Außergewöhnlich und typisch zugleich sind die „Flamish Foodies“. So nennen sich drei junge Köche, jetzt Anfang 30. Schon als 25-Jährige hatten sie einen Michelin-Stern erkocht, nun hat jeder ein eigenes Restaurant, die – typisch flämisch – Extravagantes mit Unprätentiösem verbinden. Jason Blanckaert bietet im J.E.F. jede Freitagnacht ein Resteessen. Kobe Desramaults hat eine alte Metzgerei zum De Vitrine adaptiert, Olly Ceulenaere kocht im Volta.
Für manche Schokolade ist immer noch Platz im Magen.
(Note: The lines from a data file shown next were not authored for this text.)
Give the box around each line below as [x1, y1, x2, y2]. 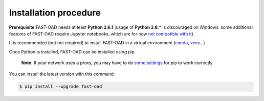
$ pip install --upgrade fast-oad [19, 84, 102, 89]
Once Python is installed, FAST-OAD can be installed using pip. [9, 49, 136, 54]
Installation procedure [9, 7, 101, 18]
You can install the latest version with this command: [9, 71, 115, 77]
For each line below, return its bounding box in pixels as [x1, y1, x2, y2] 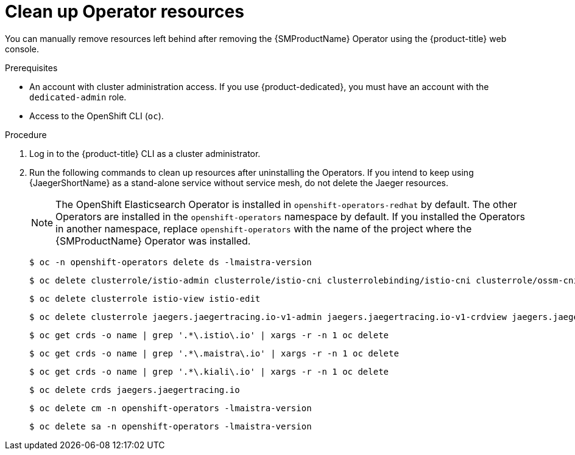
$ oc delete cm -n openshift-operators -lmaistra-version [29, 403, 312, 413]
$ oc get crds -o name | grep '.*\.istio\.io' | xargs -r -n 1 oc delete [29, 330, 389, 340]
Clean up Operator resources [5, 1, 244, 22]
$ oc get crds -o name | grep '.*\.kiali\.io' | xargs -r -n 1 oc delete [29, 366, 389, 377]
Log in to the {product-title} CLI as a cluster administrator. [29, 148, 261, 159]
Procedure [5, 129, 47, 140]
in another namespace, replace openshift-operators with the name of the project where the [55, 222, 472, 235]
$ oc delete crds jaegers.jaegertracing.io [29, 384, 240, 395]
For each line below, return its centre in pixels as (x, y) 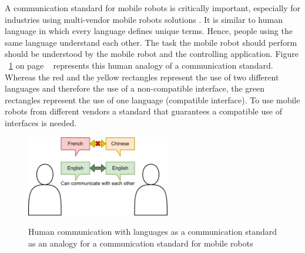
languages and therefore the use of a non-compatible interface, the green (135, 88)
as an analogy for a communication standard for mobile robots (141, 243)
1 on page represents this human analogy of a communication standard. (141, 65)
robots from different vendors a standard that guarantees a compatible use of (143, 111)
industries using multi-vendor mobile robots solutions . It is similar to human (144, 19)
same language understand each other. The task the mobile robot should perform (151, 42)
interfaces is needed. (41, 122)
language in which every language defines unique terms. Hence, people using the (149, 31)
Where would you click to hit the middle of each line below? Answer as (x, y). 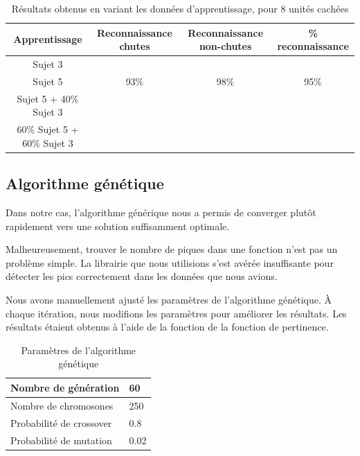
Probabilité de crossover (61, 422)
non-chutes (225, 46)
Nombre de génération (65, 387)
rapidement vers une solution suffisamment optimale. (118, 226)
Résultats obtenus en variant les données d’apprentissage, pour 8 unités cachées (180, 8)
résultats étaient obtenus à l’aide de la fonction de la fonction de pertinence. (167, 327)
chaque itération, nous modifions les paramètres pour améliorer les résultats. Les (176, 313)
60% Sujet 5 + (48, 129)

Ein paar Schritte weiter an der Burgstraat fabriziert die große, schlanke Hilde Devolder im hinteren, einsichtigen Teil des Geschäfts die köstlichen Winzlinge, in der Vitrine werden sie aufgetürmt. Wie jede flämische Stadt hat auch Gent Chocolatiers, die seit Generationen Familienbetriebe mit eigenen Rezepten sind. Bei Van Hecke, Daskalides und Van Hoorebeke, bei dem sich durch einen Glasboden auf Töpfe voll flüssiger, frisch gerührter Schokolade schauen lässt. Extravagant auch die Delikatessen von Yuzu in der Walpoortstraat, dort schmeckt Schokolade nach Oliven, Koriander, Senf oder belgischem Bier.
Zwei Spezialitäten sind vor der Abreise aus Gent noch zu kosten. Das eine sind die „Neuzjes“, die „Nasen“, französisch auch „cuberdons“genannt. Das sind kegelförmige, weiche Fruchtgelees, beerenrot in Gent, in leuchtenden Farben in Brüssel.
Und die Wiege der belgischen Waffel: „Max“, mit Blick auf den 95 Meter hohen Belfried, Zeichen des Genter Bürgerstolzes aus dem 14. Jahrhundert. Ihm zur Seite entsteht das neue Stadthaus in gewagter neuer Architektur inmitten der gotischen Prachtbauten. Flämischer Unternehmergeist in Reinkultur: Im „Max“bäckt Yves Consael nun in sechster Generation Waffeln in denselben gusseisernen Formen wie einst Max Consael. Dieser zog Mitte des 19. Jahrhunderts mit Luxusständen aus Holz und Glas auf Jahrmärkte und Kirtage und erfand die „Brüsseler Waffel“, knusprig, zart, warm serviert mit Sirup, Schlag und Früchten.
Yves Consael hat heute Teile der kostbaren Jahrmarktkonstruktion so geschickt montiert, dass man sich erst in einem Jugendstil-Lokal wähnt. Zu viel genascht? Dann aufs Fahrrad! Zur Erkundung von Gent ist dies das beste Verkehrsmittel, wenngleich auf dem Steinpflaster der Innenstadt kaum mehr als zehn km/h Durchschüttelgeschwindigkeit zu erreichen ist. Doch Labestationen gibt es ja zur Genüge.